Aim of the exercise: Reproduce the listing below exactly, except for its pictures.

····················

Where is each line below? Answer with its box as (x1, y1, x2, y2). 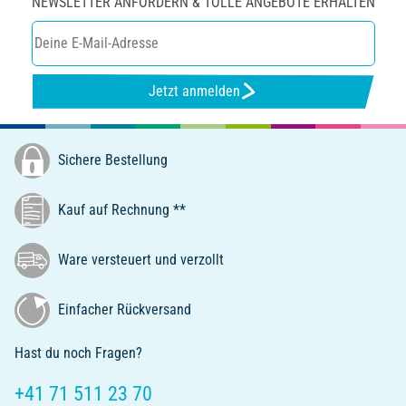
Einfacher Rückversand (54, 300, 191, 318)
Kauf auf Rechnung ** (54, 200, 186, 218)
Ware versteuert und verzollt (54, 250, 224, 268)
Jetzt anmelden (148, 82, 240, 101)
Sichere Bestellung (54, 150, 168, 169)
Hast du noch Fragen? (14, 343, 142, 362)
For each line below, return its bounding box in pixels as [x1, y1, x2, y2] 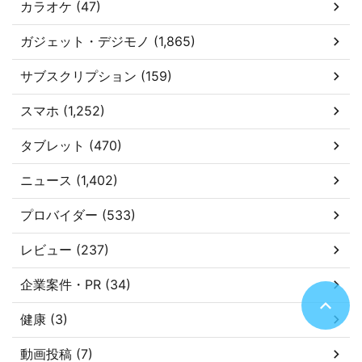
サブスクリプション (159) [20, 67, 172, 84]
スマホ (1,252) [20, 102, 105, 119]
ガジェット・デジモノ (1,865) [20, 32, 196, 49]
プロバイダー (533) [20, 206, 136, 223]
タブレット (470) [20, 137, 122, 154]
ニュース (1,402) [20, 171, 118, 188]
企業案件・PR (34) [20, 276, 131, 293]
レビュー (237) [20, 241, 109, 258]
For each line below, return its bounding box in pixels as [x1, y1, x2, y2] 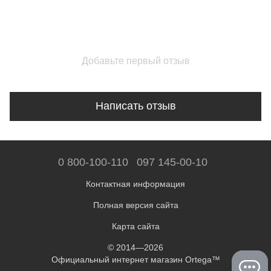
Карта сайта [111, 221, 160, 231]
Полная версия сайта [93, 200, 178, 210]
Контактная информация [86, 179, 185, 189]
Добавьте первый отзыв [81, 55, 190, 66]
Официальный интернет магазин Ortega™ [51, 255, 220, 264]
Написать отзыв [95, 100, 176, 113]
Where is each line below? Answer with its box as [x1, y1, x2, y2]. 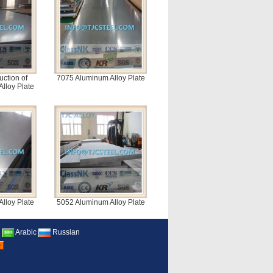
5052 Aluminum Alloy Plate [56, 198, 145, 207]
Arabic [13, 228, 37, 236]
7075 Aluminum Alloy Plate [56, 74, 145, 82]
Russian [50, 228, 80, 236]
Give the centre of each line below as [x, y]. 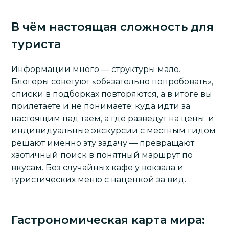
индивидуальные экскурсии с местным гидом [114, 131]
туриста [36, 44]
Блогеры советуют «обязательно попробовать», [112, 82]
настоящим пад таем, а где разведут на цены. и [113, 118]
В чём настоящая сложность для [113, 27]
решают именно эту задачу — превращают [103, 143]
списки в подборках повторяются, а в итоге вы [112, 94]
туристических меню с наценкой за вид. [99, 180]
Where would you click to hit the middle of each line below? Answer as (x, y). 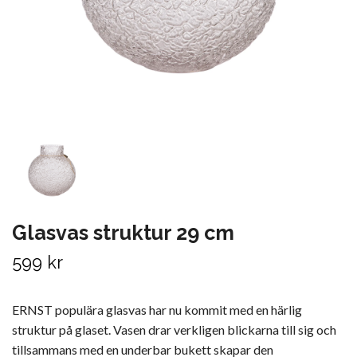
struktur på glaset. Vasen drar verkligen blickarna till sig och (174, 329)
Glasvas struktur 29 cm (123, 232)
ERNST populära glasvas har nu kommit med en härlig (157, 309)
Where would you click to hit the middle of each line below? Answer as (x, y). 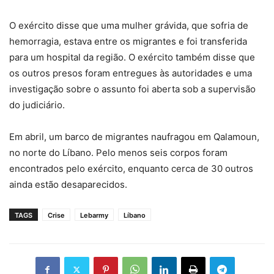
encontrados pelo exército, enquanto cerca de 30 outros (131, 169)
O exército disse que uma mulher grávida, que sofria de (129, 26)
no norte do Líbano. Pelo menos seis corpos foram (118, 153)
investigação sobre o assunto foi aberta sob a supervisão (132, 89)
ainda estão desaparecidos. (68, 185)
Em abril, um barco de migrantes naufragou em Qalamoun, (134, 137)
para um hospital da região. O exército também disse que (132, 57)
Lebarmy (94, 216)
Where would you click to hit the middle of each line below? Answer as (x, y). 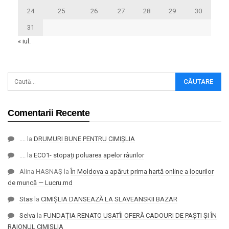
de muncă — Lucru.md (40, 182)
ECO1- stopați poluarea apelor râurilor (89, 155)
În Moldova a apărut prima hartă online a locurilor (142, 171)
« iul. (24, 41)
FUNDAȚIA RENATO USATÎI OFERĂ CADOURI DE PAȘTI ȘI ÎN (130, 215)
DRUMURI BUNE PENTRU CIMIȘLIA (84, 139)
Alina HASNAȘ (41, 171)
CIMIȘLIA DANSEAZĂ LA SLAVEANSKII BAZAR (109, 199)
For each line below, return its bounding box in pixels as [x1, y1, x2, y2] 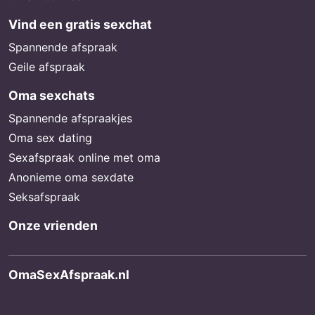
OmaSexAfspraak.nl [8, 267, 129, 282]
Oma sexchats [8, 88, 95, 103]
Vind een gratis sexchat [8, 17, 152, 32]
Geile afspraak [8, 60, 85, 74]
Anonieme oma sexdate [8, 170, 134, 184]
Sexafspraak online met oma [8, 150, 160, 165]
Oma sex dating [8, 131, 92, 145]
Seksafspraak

····················

Task solution:
Where is each line below? Answer with its box as (x1, y1, x2, y2). 
Einfacher Rückversand (54, 300, 191, 318)
Kauf auf Rechnung ** (54, 200, 186, 218)
Ware versteuert und verzollt (54, 250, 224, 268)
Jetzt anmelden (148, 82, 240, 101)
Sichere Bestellung (54, 150, 168, 169)
Hast du noch Fragen? (14, 343, 142, 362)
For each line below, return its bounding box in pixels as [x1, y1, x2, y2] 
サブスクリプション (159) [20, 67, 172, 84]
スマホ (1,252) [20, 102, 105, 119]
ガジェット・デジモノ (1,865) [20, 32, 196, 49]
プロバイダー (533) [20, 206, 136, 223]
タブレット (470) [20, 137, 122, 154]
ニュース (1,402) [20, 171, 118, 188]
企業案件・PR (34) [20, 276, 131, 293]
レビュー (237) [20, 241, 109, 258]
For each line below, return its bounding box in pixels as [x1, y1, x2, y2] 
Карта сайта [111, 221, 160, 231]
Полная версия сайта [93, 200, 178, 210]
Контактная информация [86, 179, 185, 189]
Добавьте первый отзыв [81, 55, 190, 66]
Официальный интернет магазин Ortega™ [51, 255, 220, 264]
Написать отзыв [95, 100, 176, 113]
Where is each line below? Answer with its box as [x1, y1, x2, y2]. 
5052 Aluminum Alloy Plate [56, 198, 145, 207]
Arabic [13, 228, 37, 236]
7075 Aluminum Alloy Plate [56, 74, 145, 82]
Russian [50, 228, 80, 236]
Give the centre of each line below as [x, y]. 
индивидуальные экскурсии с местным гидом [114, 131]
туриста [36, 44]
Блогеры советуют «обязательно попробовать», [112, 82]
настоящим пад таем, а где разведут на цены. и [113, 118]
В чём настоящая сложность для [113, 27]
решают именно эту задачу — превращают [103, 143]
списки в подборках повторяются, а в итоге вы [112, 94]
туристических меню с наценкой за вид. [99, 180]
Where would you click to hit the middle of each line below? Answer as (x, y). 
struktur på glaset. Vasen drar verkligen blickarna till sig och (174, 329)
Glasvas struktur 29 cm (123, 232)
ERNST populära glasvas har nu kommit med en härlig (157, 309)
Where would you click to hit the middle of each line below? Answer as (x, y). 
encontrados pelo exército, enquanto cerca de 30 outros (131, 169)
O exército disse que uma mulher grávida, que sofria de (129, 26)
no norte do Líbano. Pelo menos seis corpos foram (118, 153)
investigação sobre o assunto foi aberta sob a supervisão (132, 89)
ainda estão desaparecidos. (68, 185)
Em abril, um barco de migrantes naufragou em Qalamoun, (134, 137)
para um hospital da região. O exército também disse que (132, 57)
Lebarmy (94, 216)
Where would you click to hit the middle of each line below? Answer as (x, y). 
de muncă — Lucru.md (40, 182)
ECO1- stopați poluarea apelor râurilor (89, 155)
În Moldova a apărut prima hartă online a locurilor (142, 171)
« iul. (24, 41)
FUNDAȚIA RENATO USATÎI OFERĂ CADOURI DE PAȘTI ȘI ÎN (130, 215)
DRUMURI BUNE PENTRU CIMIȘLIA (84, 139)
Alina HASNAȘ (41, 171)
CIMIȘLIA DANSEAZĂ LA SLAVEANSKII BAZAR (109, 199)
For each line below, return its bounding box in pixels as [x1, y1, x2, y2] 
OmaSexAfspraak.nl [8, 267, 129, 282]
Oma sexchats [8, 88, 95, 103]
Vind een gratis sexchat [8, 17, 152, 32]
Geile afspraak [8, 60, 85, 74]
Anonieme oma sexdate [8, 170, 134, 184]
Sexafspraak online met oma [8, 150, 160, 165]
Oma sex dating [8, 131, 92, 145]
Seksafspraak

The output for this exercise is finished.